# Learning Shell Scripting



## Majorix (Sep 30, 2012)

So I thought it would be great for a CS student like myself to learn Shell Scripting, awk, sed, looping constructs and so on.

However I have no idea where to start.

I have found a tutorial/book called "Linux Shell Scripting Tutorial". Is it relevant to FreeBSD? Which shell does FreeBSD use by default, sh, bash, csh, tcsh, zsh, ..., ?

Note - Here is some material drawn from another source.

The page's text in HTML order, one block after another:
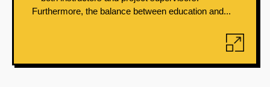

I am completely puzzled at this point and could use a few pointers.


----------



## wblock@ (Sep 30, 2012)

FreeBSD uses sh(1) (ash) for scripts.  Linux tends to confuse bash with sh.  But bash is a superset, and has many features missing from sh that will bite you if you try to write portable scripts.  So here, we generally advise sticking to sh(1).


----------



## Majorix (Sep 30, 2012)

So I can follow that tutorial? I don't know which shell it describes, but most likely it is bash


----------



## wblock@ (Sep 30, 2012)

Yes, you can follow it.  Just remember that if there are problems, you may need to check whether it is trying to use a bash-specific feature.  Or install shells/bash and use it, but then you won't know when a feature is bash-specific.


----------



## Majorix (Sep 30, 2012)

Thanks, I will read it asap.


----------



## UNIXgod (Sep 30, 2012)

The ash man page is also easy to follow and learn from:


```
%  man bash | wc -l                                 
    5463

%  man sh | wc -l                                    
    1587
```

Classic for study:
http://www.grymoire.com/Unix/


----------



## Majorix (Sep 30, 2012)

Thanks, looks useful.


----------



## Anonymous (Sep 30, 2012)

Majorix said:
			
		

> So I can follow that tutorial? I don't know which shell it describes, but most likely it is bash



The Shell Scripting Primer got a quick but reasonable overview about Shell Script Dialects. You might want to follow the advise in there:



> ... Fortunately, once you get the basics, things generally fall into place as long as you avoid using shell-specific features. Stay on the narrow road and your code will be portable ...


----------



## Majorix (Sep 30, 2012)

I have just done a`$ echo $shell`and it told me I am using csh :S I am afraid root also uses the same. I have the feeling that it would cause problems if I change the shell to sh or bash. What should I do?


----------



## Majorix (Sep 30, 2012)

Sorry for double post.

I am thinking about getting this book:
http://www.amazon.co.uk/Mastering-U...r_1_33?s=books&ie=UTF8&qid=1349035136&sr=1-33
It is for more advanced users, so I won't be "taught" once again what a loop does. And it is not strictly about sh, csh, bash or whatever. Seems like the ultimate book for me


----------



## Anonymous (Sep 30, 2012)

Majorix said:
			
		

> I have just done a`$ echo $shell`and it told me I am using csh :S I am afraid root also uses the same. I have the feeling that it would cause problems if I change the shell to sh or bash...



Changing the shell for a user by itself does not cause problems right away. By default, the root user comes with sh(1)().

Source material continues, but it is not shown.